→ Work to complete
Repeat only the stretch of lines below that runs from the line with "minute flight only." through the line with "Page text, block", unaltered.
^^^^^^^^^^^^^^^^
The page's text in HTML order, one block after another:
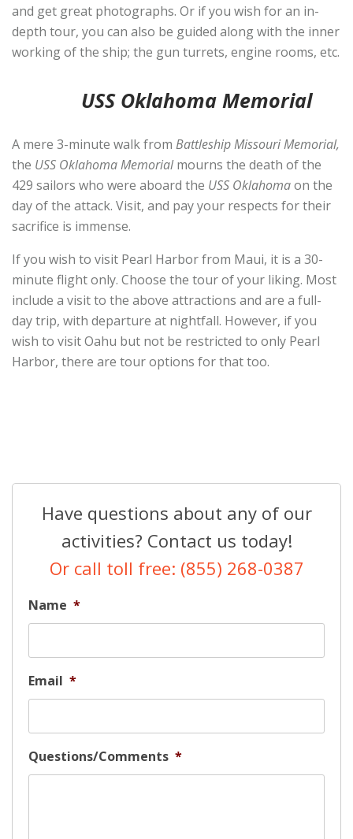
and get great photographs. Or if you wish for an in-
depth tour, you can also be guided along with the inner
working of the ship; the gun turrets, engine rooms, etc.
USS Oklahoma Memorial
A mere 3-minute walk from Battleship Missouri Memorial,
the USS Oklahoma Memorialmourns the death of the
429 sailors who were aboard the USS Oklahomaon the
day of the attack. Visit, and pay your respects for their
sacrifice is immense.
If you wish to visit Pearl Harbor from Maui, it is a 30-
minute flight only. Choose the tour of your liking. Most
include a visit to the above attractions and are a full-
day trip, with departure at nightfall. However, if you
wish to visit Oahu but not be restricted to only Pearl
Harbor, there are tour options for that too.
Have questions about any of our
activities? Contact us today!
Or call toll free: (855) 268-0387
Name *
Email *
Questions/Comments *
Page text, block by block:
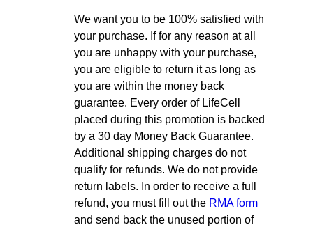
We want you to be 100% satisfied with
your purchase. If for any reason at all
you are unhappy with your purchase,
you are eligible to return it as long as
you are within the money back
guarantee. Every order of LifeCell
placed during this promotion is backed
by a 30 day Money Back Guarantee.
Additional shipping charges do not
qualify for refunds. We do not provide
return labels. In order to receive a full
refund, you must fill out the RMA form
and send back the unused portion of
^^^^^^^^^^^^^^^^
→ Output of the exercise
minute flight only. Choose the tour of your liking. Most
include a visit to the above attractions and are a full-
day trip, with departure at nightfall. However, if you
wish to visit Oahu but not be restricted to only Pearl
Harbor, there are tour options for that too.
Have questions about any of our
activities? Contact us today!
Or call toll free: (855) 268-0387
Name *
Email *
Questions/Comments *
Page text, block by block:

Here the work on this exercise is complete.